▸ **Work item**:
Pictures should not appear in the copy; the records themselves must be written out exactly.

▸ **Given records**:
******

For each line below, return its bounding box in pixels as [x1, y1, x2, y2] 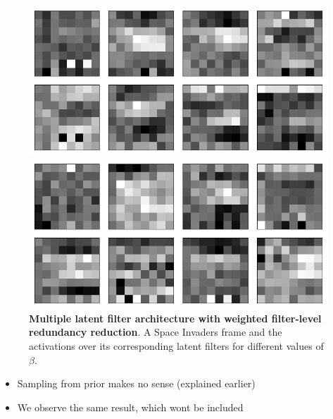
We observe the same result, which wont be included [17, 399, 244, 414]
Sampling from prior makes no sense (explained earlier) [17, 376, 256, 391]
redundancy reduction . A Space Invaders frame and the [29, 324, 282, 339]
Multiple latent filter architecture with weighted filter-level [29, 310, 322, 325]
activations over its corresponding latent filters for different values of [29, 338, 324, 353]

******

▸ **Final answer**:
For each line below, return its bounding box in pixels as [x1, y1, x2, y2] 
We observe the same result, which wont be included [17, 399, 244, 414]
Sampling from prior makes no sense (explained earlier) [17, 376, 256, 391]
redundancy reduction . A Space Invaders frame and the [29, 324, 282, 339]
Multiple latent filter architecture with weighted filter-level [29, 310, 322, 325]
activations over its corresponding latent filters for different values of [29, 338, 324, 353]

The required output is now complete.